分级聚类原理
具体原理参见清华大学出版社出版张学工编著的模式识别一书或者任意一本模式识别书。其分类规则有最大、最小、均值分类。本练习实现最小规则分类,即根据类间最小距离的最小值判定为一类。
C++代码
1.cluster.cpp
// cluster.cpp : Defines the entry point for the console application.
//
#include "stdafx.h"
#include "Point.h"
#include "ClassItem.h"
#include "iostream"
#include "cmath"
vector<Point> points;
vector<ClassItem> clas;
void outPutPoint(vector<Point> point){ //用于输出点
vector<Point>::iterator it = point.begin();
while (it != point.end()){
cout<<it->x<<" "<<it->y<<" "<<it->z<<endl;
it++;
}
}
void outPutClass(vector<ClassItem> clas){
cout<<"输出类"<<endl;
// vector<ClassItem>::iterator it = clas.begin();
auto it = clas.begin();
while (it!= clas.end()){
// vector<int>::iterator its = (it->getItem()).begin();
auto its = it->getItem().begin();
while(its != (it->getItem()).end()){
cout<<*its<<" ";
its++;
}
cout<<"类中包含的数目"<<it->getNum()<<endl;
it++;
}
}
double calDistance(int index1,int index2){//计算距离(两个点之间)
double dis;
dis = pow((points[index1].x-points[index2].x),2)+pow((points[index1].y-points[index2].y),2)

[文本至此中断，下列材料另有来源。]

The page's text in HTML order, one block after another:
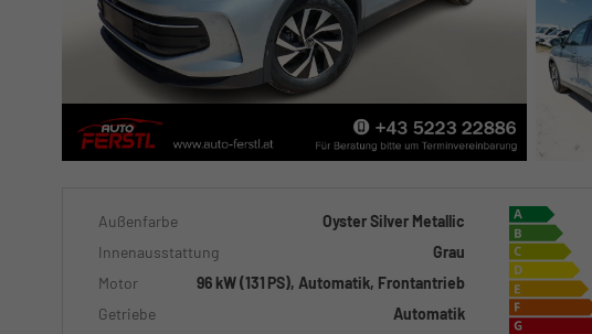
Außenfarbe
Oyster Silver Metallic
Innenausstattung
Grau
Motor
96 kW (131 PS), Automatik, Frontantrieb
Getriebe
Automatik
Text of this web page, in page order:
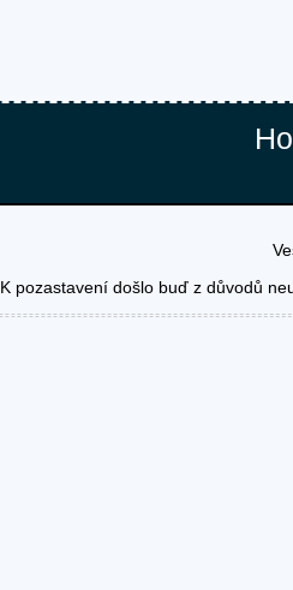
K pozastavení došlo buď z důvodů
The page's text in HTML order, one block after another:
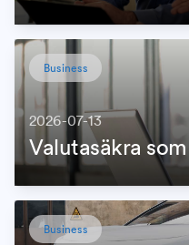
Business
2026-07-13
Valutasäkra
Business
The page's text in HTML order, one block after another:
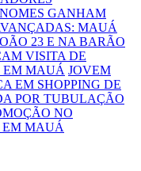
GANHAM
MAUÁ
23 E NA BARÃO
VISITA DE
EM MAUÁ JOVEM
EM SHOPPING DE
POR TUBULAÇÃO
NO
MAUÁ
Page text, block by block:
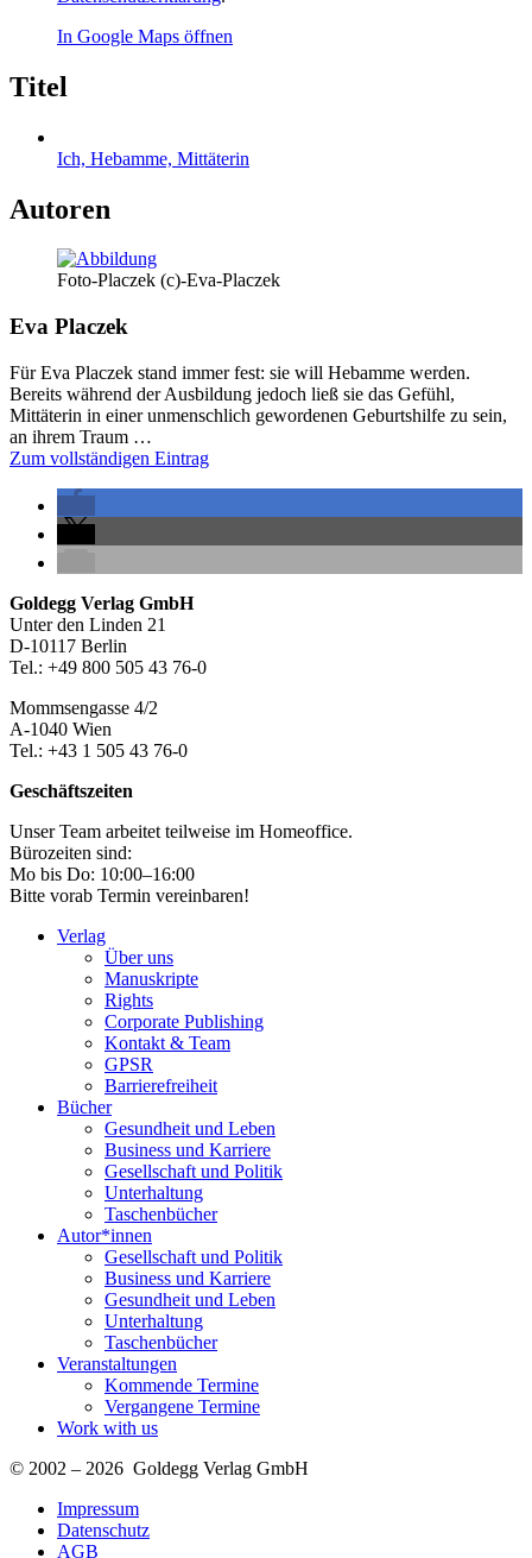
In Google Maps öffnen
Titel
Ich, Hebamme, Mittäterin
Autoren
Foto-Placzek (c)-Eva-Placzek
Eva Placzek
Für Eva Placzek stand immer fest: sie will Hebamme werden.
Bereits während der Ausbildung jedoch ließ sie das Gefühl,
Mittäterin in einer unmenschlich gewordenen Geburtshilfe zu sein,
an ihrem Traum …
Zum vollständigen Eintrag
Seitenleiste
Footer-
Section
Goldegg Verlag GmbH
Unter den Linden 21
D-10117 Berlin
Tel.: +49 800 505 43 76-0
Mommsengasse 4/2
A-1040 Wien
Tel.: +43 1 505 43 76-0
Geschäftszeiten
Unser Team arbeitet teilweise im Homeoffice.
Bürozeiten sind:
Mo bis Do: 10:00–16:00
Bitte vorab Termin vereinbaren!
Verlag
Über uns
Manuskripte
Rights
Corporate Publishing
Kontakt & Team
GPSR
Barrierefreiheit
Bücher
Gesundheit und Leben
Business und Karriere
Gesellschaft und Politik
Unterhaltung
Taschenbücher
Autor*innen
Gesellschaft und Politik
Business und Karriere
Gesundheit und Leben
Unterhaltung
Taschenbücher
Veranstaltungen
Kommende Termine
Vergangene Termine
Work with us
© 2002 – 2026 Goldegg Verlag GmbH
Impressum
Datenschutz
AGB
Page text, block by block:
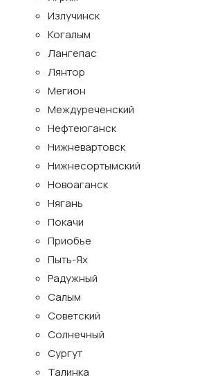
Излучинск
Когалым
Лангепас
Лянтор
Мегион
Междуреченский
Нефтеюганск
Нижневартовск
Нижнесортымский
Новоаганск
Нягань
Покачи
Приобье
Пыть-Ях
Радужный
Салым
Советский
Солнечный
Сургут
Талинка
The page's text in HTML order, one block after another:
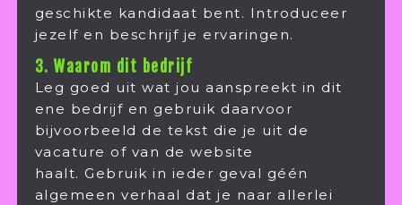
geschikte kandidaat bent. Introduceer
jezelf en beschrijf je ervaringen.
3. Waarom dit bedrijf
Leg goed uit wat jou aanspreekt in dit
ene bedrijf en gebruik daarvoor
bijvoorbeeld de tekst die je uit de
vacature of van de website
haalt. Gebruik in ieder geval géén
algemeen verhaal dat je naar allerlei
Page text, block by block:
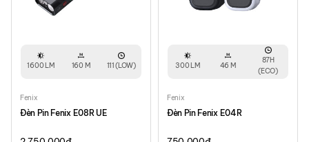
1600 LM 160 M 111 (LOW)
Fenix
Đèn Pin Fenix E08R UE
300 LM 46 M
87H
(ECO)
Fenix
Đèn Pin Fenix E04R
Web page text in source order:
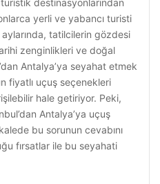
destinasyonlarından
yerli ve yabancı turisti
tatilcilerin gözdesi
zenginlikleri ve doğal
Antalya’ya seyahat etmek
fiyatlı uçuş seçenekleri
hale getiriyor. Peki,
Antalya’ya uçuş
bu sorunun cevabını
fırsatlar ile bu seyahati
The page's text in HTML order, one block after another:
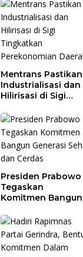
Mentrans Pastikan
Industrialisasi dan
Hilirisasi di Sigi
Perekonomian
Daerah
Presiden Prabowo
Tegaskan
Komitmen Bangun
Cerdas
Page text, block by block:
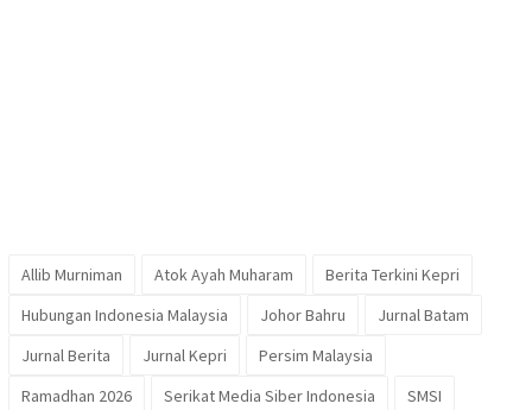
Allib Murniman Atok Ayah Muharam
Berita Terkini Kepri
Hubungan Indonesia Malaysia
Johor Bahru
Jurnal Batam
Jurnal Berita
Jurnal Kepri
Persim Malaysia
Ramadhan 2026
Serikat Media Siber Indonesia
SMSI
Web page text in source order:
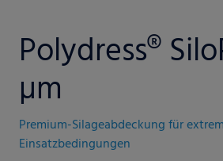
Polydress®
µm
Premium-Silageabdeckung für
Einsatzbedingungen
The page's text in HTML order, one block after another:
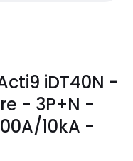
iDT40N -
- 3P+N -
10kA -
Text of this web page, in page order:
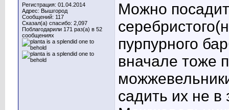
Регистрация: 01.04.2014
Адрес: Вышгород
Сообщений: 117
Сказал(а) спасибо: 2,097
Поблагодарили 171 раз(а) в 52
сообщениях
Можно
пурпурного
вначале тоже
садить их не
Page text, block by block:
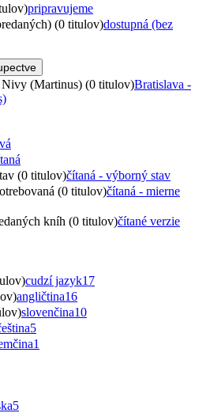
pripravujeme
(0 titulov)dostupná (bez
Nivy (Martinus) (0 titulov)Bratislava -
(0 titulov)čítaná - výborný stav
(0 titulov)čítaná - mierne
kníh (0 titulov)čítané verzie
cudzí jazyk17
angličtina16
slovenčina10
5
1
5
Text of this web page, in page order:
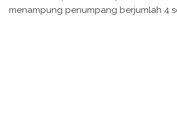
menampung penumpang berjumlah 4
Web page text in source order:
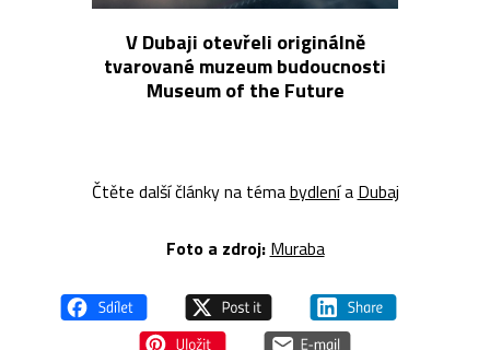
V Dubaji otevřeli originálně
tvarované muzeum budoucnosti
Museum of the Future
Čtěte další články na témabydlenía Dubaj
Foto a zdroj: Muraba
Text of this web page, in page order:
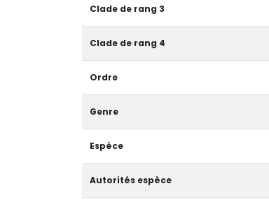
Clade de rang 3
Clade de rang 4
Ordre
Genre
Espèce
Autorités espèce
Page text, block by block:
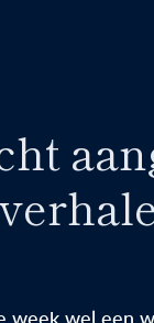
week wel een
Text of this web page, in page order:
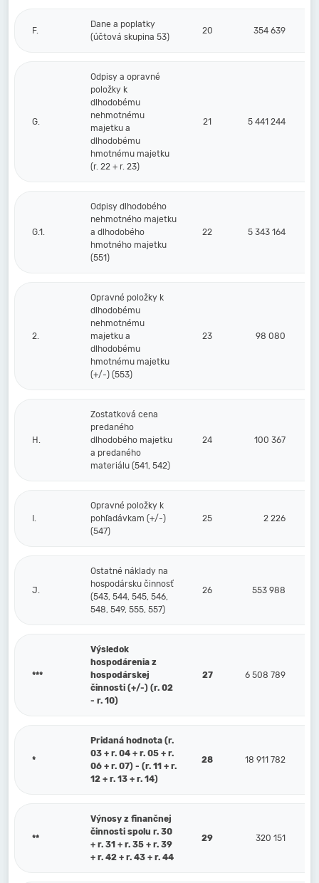
F.
Dane a poplatky
(účtová skupina 53)
20 354 639
G.
Odpisy a opravné
položky k
dlhodobému
nehmotnému
majetku a
dlhodobému
hmotnému majetku
(r. 22 + r. 23)
21 5 441 244
G.1.
Odpisy dlhodobého
nehmotného majetku
a dlhodobého
hmotného majetku
(551)
22 5 343 164
2.
Opravné položky k
dlhodobému
nehmotnému
majetku a
dlhodobému
hmotnému majetku
(+/-) (553)
23 98 080
H.
Zostatková cena
predaného
dlhodobého majetku
a predaného
materiálu (541, 542)
24 100 367
I.
Opravné položky k
pohľadávkam (+/-)
(547)
25 2 226
J.
Ostatné náklady na
hospodársku činnosť
(543, 544, 545, 546,
548, 549, 555, 557)
26 553 988
***
Výsledok
hospodárenia z
hospodárskej
činnosti (+/-) (r. 02
- r. 10)
27 6 508 789
*
Pridaná hodnota (r.
03 + r. 04 + r. 05 + r.
06 + r. 07) - (r. 11 + r.
12 + r. 13 + r. 14)
28 18 911 782
**
Výnosy z finančnej
činnosti spolu r. 30
+ r. 31 + r. 35 + r. 39
+ r. 42 + r. 43 + r. 44
29 320 151
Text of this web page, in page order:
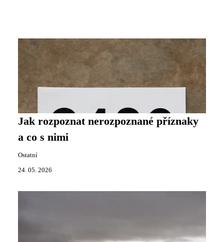
Jak rozpoznat nerozpoznané příznaky
a co s nimi
Ostatní
24. 05. 2026
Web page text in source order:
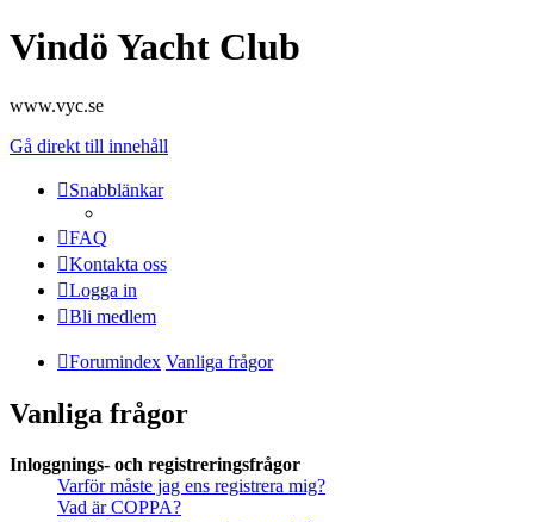
Vindö Yacht Club
www.vyc.se
Gå direkt till innehåll
Snabblänkar
FAQ
Kontakta oss
Logga in
Bli medlem
Forumindex Vanliga frågor
Vanliga frågor
Inloggnings- och registreringsfrågor
Varför måste jag ens registrera mig?
Vad är COPPA?
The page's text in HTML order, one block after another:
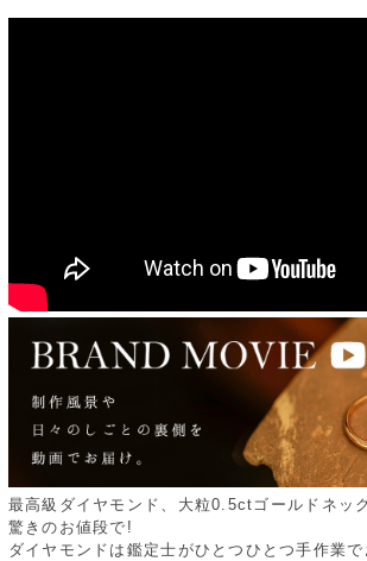
最高級ダイヤモンド、大粒0.5ctゴールドネッ
驚きのお値段で!
ダイヤモンドは鑑定士がひとつひとつ手作業で
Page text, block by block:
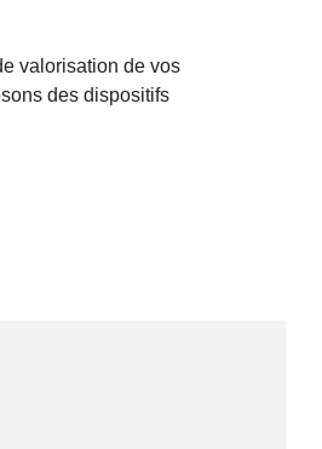
valorisation de vos
des dispositifs
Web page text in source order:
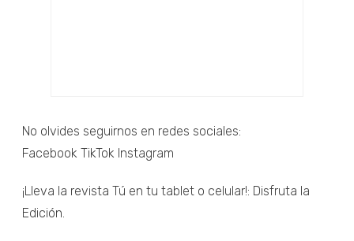
No olvides seguirnos en redes sociales:
Facebook TikTok Instagram
¡Lleva la revista Tú en tu tablet o celular!: Disfruta la
Edición.
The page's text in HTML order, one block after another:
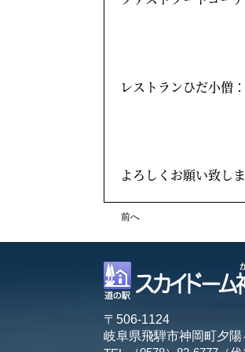
水曜
レストランひだ小僧
水曜
よろしくお願い致しま
前へ
〒506-1124
岐阜県飛騨市神岡町夕
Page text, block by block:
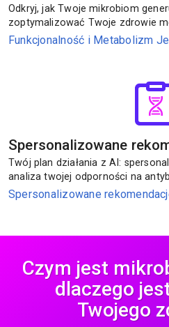
Odkryj, jak Twoje mikrobiom
zoptymalizować Twoje zdrowie
Funkcjonalność i Metabolizm
Spersonalizowane
Twój plan działania z AI:
analiza twojej odporności na
Spersonalizowane
Czym jest
dlaczego
Twojego
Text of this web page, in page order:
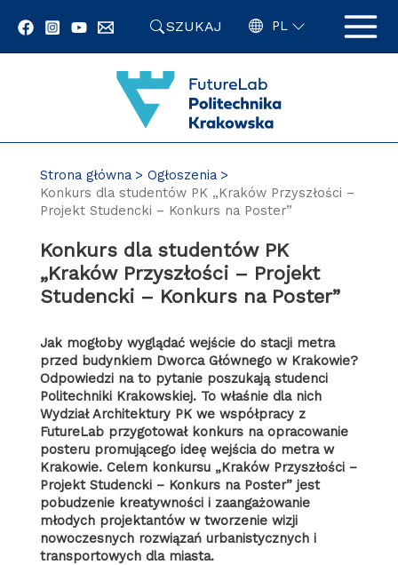
SZUKAJ PL
Strona główna
Ogłoszenia
Konkurs dla studentów PK „Kraków Przyszłości –
Projekt Studencki – Konkurs na Poster”
Konkurs dla studentów PK
„Kraków Przyszłości – Projekt
Studencki – Konkurs na Poster”
Jak mogłoby wyglądać wejście do stacji metra
przed budynkiem Dworca Głównego w Krakowie?
Odpowiedzi na to pytanie poszukają studenci
Politechniki Krakowskiej. To właśnie dla nich
Wydział Architektury PK we współpracy z
FutureLab przygotował konkurs na opracowanie
posteru promującego ideę wejścia do metra w
Krakowie. Celem konkursu „Kraków Przyszłości –
Projekt Studencki – Konkurs na Poster” jest
pobudzenie kreatywności i zaangażowanie
młodych projektantów w tworzenie wizji
nowoczesnych rozwiązań urbanistycznych i
transportowych dla miasta.
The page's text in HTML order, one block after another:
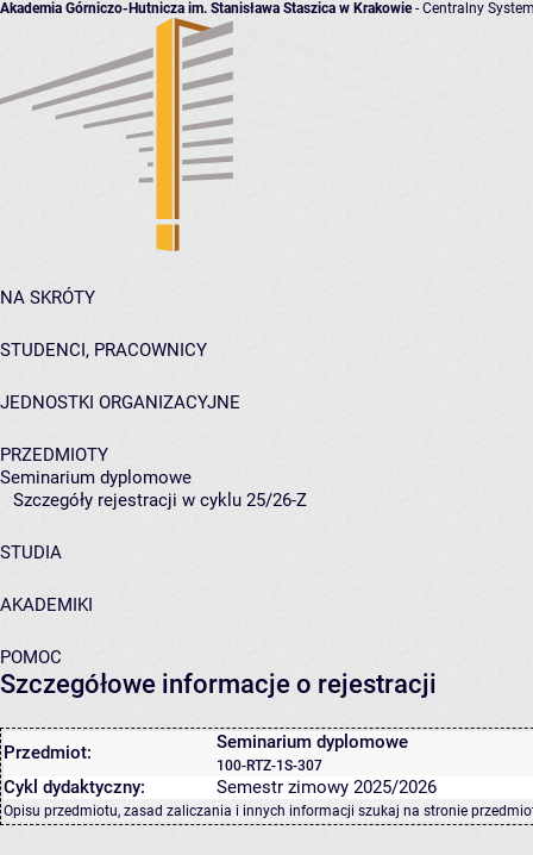
Akademia Górniczo-Hutnicza im. Stanisława Staszica w Krakowie- Centralny
NA SKRÓTY
STUDENCI, PRACOWNICY
JEDNOSTKI ORGANIZACYJNE
PRZEDMIOTY
Seminarium dyplomowe
Szczegóły rejestracji w cyklu 25/26-Z
STUDIA
AKADEMIKI
POMOC
Szczegółowe informacje o rejestracji
Przedmiot: Seminarium dyplomowe
100-RTZ-1S-307
Cykl dydaktyczny: Semestr zimowy 2025/2026
Opisu przedmiotu, zasad zaliczania i innych informacji szukaj na stronie
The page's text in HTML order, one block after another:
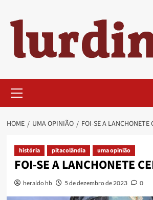
content
Menu
HOME UMA OPINIÃO FOI-SE A LANCHONETE
história pitacolândia uma opinião
FOI-SE A LANCHONETE
heraldo hb 5 de dezembro de 2023 0
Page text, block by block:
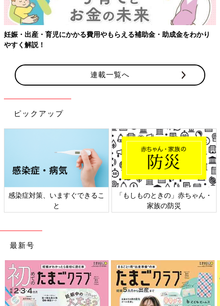
妊娠・出産・育児にかかる費用やもらえる補助金・助成金をわかり
やすく解説！
連載一覧へ
ピックアップ
感染症対策、いますぐできるこ
と
「もしものときの」赤ちゃん・
家族の防災
最新号
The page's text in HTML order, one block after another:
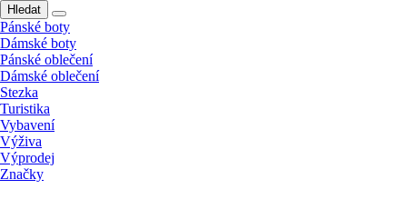
Hledat
Pánské boty
Dámské boty
Pánské oblečení
Dámské oblečení
Stezka
Turistika
Vybavení
Výživa
Výprodej
Značky
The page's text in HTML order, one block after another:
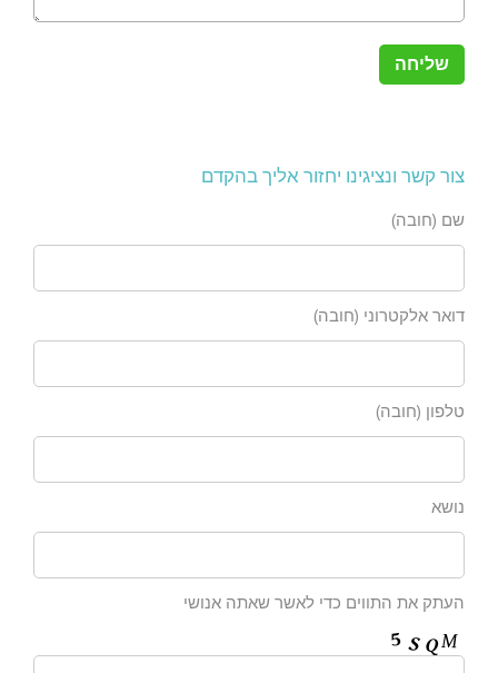
צור קשר ונציגינו יחזור אליך בהקדם
שם (חובה)
דואר אלקטרוני (חובה)
טלפון (חובה)
נושא
העתק את התווים כדי לאשר שאתה אנושי
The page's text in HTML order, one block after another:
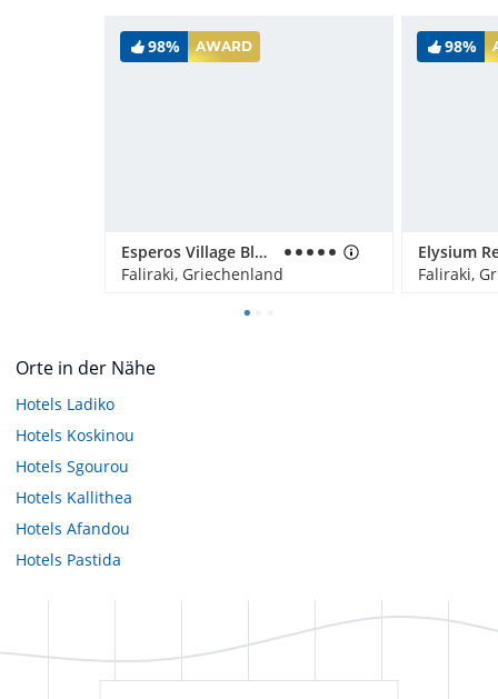
98% AWARD
Esperos Village Blue & Spa - Adults only
Faliraki, Griechenland
98%
Faliraki,
Orte in der Nähe
Hotels Ladiko
Hotels Koskinou
Hotels Sgourou
Hotels Kallithea
Hotels Afandou
Hotels Pastida
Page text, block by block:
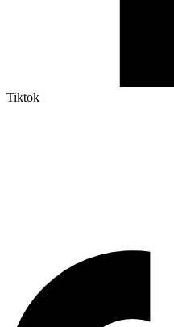
Tiktok
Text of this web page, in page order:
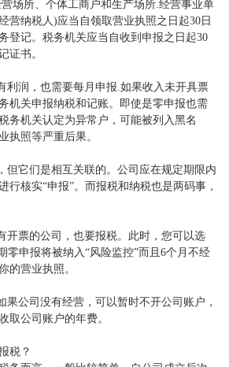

+pow((points[index1].z-points[index2].z),2);
return dis;
}
void julei(int cl1,int cl2){
clas[cl1].addNum(clas[cl2].getNum());
clas[cl2].setNum(0);
ClassItem::CLASSNUM--;
vector<int> cl2Item = clas[cl2].getItem();
vector<int>::iterator it = cl2Item.begin();
while(it!= cl2Item.end()){
clas[cl1].getItem().push_back(*it);
it++;
}
}
int _tmain(int argc, _TCHAR* argv[])
{
int m_x[] = {3,0,2,2,2};
int m_y[] = {1,2,3,0,1};
int m_z[] = {3,4,2,3,3};
for(int i = 0; i!= 5;++i){
ClassItem cla;
cla = ClassItem(1,i);
clas.push_back(cla); //构造类的向量
Point point;
point= Point(m_x[i],m_y[i],m_z[i]);//构造点的数组
points.push_back(point);
}
while(ClassItem::CLASSNUM!= 2){
//判断距离求得最小距离
double minDis = pow(10,3);
int cl1,cl2;
for(int i = 0;i!= 4;++i){
for(int j = i+1;j != 5;++j){
if(clas[i].getNum()!= 0 && clas[j].getNum()!= 0){
vector<int> item1 = clas[i].getItem();
vector<int> item2 = clas[j].getItem();
vector<int>::iterator it1 = item1.begin();
vector<int>::iterator it2 = item2.begin();
while(it1 != item1.end()){
while(it2 != item2.end()){
double distance = calDistance(*it1,*it2);
it2++;
if(distance < minDis){
cl1 = i;
cl2 = j;
minDis = distance;
}
}
it1++;
}
}
}
}
//聚类
julei(cl1,cl2);
}
outPutPoint(points);//输出点测试
outPutClass(clas); //输出类的测试。
while(1);
return 0;
}
2.ClassItem.cpp
#include "stdafx.h"
#include "ClassItem.h"
int ClassItem::CLASSNUM = 5; //总类数,当有合并的时候减1
void ClassItem::addNum(int num){
this->num +=num;
}
void ClassItem::addPoint(int index){
item.push_back(index);
}
//构造函数
ClassItem::ClassItem(void)
{
}
ClassItem::ClassItem(int num, int index){ //用于初始化用
this->num = num;
this->item.push_back(index);
}
int ClassItem::getNum(){
return num;
}
void ClassItem::setNum(int num){
this->num = num;
}
vector<int> &ClassItem::getItem(){
return item;
}
ClassItem::~ClassItem(void)
{
}
3.Point.cpp
#include "stdafx.h"
#include "Point.h"
Point::Point(int x,int y,int z){
this->x = x;
this->y = y;
this->z = z;
}
Point::Point(void)
{
}
Point::~Point(void)
{
}
注意
1.具体类的头文件就不上了
问题
1.在ClassItem.cpp中定义的getItem函数
vector<int> &ClassItem::getItem(){
return item;
}
首先定义的时候没有加上引用符号,从而造成了错误,但是这个错误真心不好找,打印出class时,系统提示迭代器不匹配。捣鼓了很久才有些许理解,可能是因为没有引用的时候本身没有被修改,所以当打印的时候item还没有被创建。所以产生了错误。具体原因不是很清楚,如果哪位大神知道还请不吝赐教。
结果
可见点被分成了两类,1,3,4,5点为一类,2点为一类